[PROBLEM DETAILS] Without including any picture, return the complete set of records exactly.
━━━━━ INFORMATION PROVIDED ━━━━━
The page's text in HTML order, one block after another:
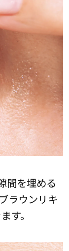
間を埋める
ラウンリキ
す。
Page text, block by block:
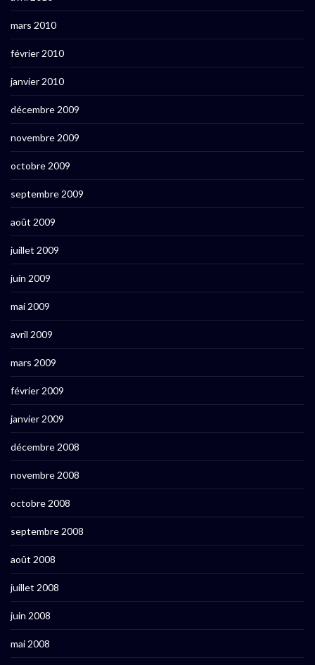
mars 2010
février 2010
janvier 2010
décembre 2009
novembre 2009
octobre 2009
septembre 2009
août 2009
juillet 2009
juin 2009
mai 2009
avril 2009
mars 2009
février 2009
janvier 2009
décembre 2008
novembre 2008
octobre 2008
septembre 2008
août 2008
juillet 2008
juin 2008
mai 2008
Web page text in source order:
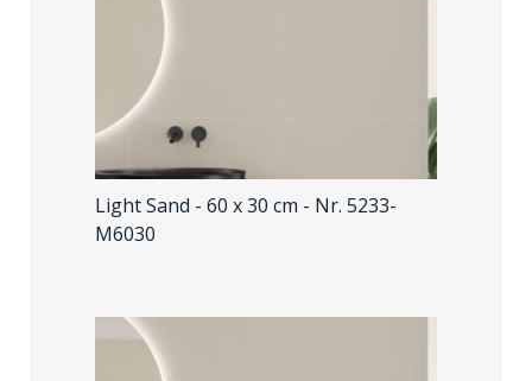
Light Sand - 60 x 30 cm - Nr. 5233-
M6030
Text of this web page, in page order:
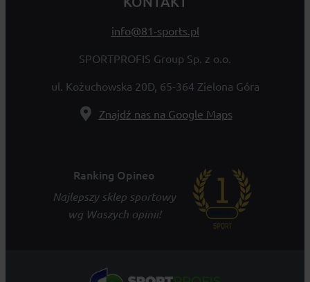
info@81-sports.pl
SPORTPROFIS Group Sp. z o.o.
ul. Kożuchowska 20D, 65-364 Zielona Góra
Znajdź nas na Google Maps
Ranking Opineo
Najlepszy sklep sportowy
wg Waszych opinii!
━━━━━
[SOLUTION FOR THIS EXERCISE]
The page's text in HTML order, one block after another:
間を埋める
ラウンリキ
す。
Page text, block by block:
mars 2010
février 2010
janvier 2010
décembre 2009
novembre 2009
octobre 2009
septembre 2009
août 2009
juillet 2009
juin 2009
mai 2009
avril 2009
mars 2009
février 2009
janvier 2009
décembre 2008
novembre 2008
octobre 2008
septembre 2008
août 2008
juillet 2008
juin 2008
mai 2008
Web page text in source order:
Light Sand - 60 x 30 cm - Nr. 5233-
M6030
Text of this web page, in page order:
info@81-sports.pl
SPORTPROFIS Group Sp. z o.o.
ul. Kożuchowska 20D, 65-364 Zielona Góra
Znajdź nas na Google Maps
Ranking Opineo
Najlepszy sklep sportowy
wg Waszych opinii!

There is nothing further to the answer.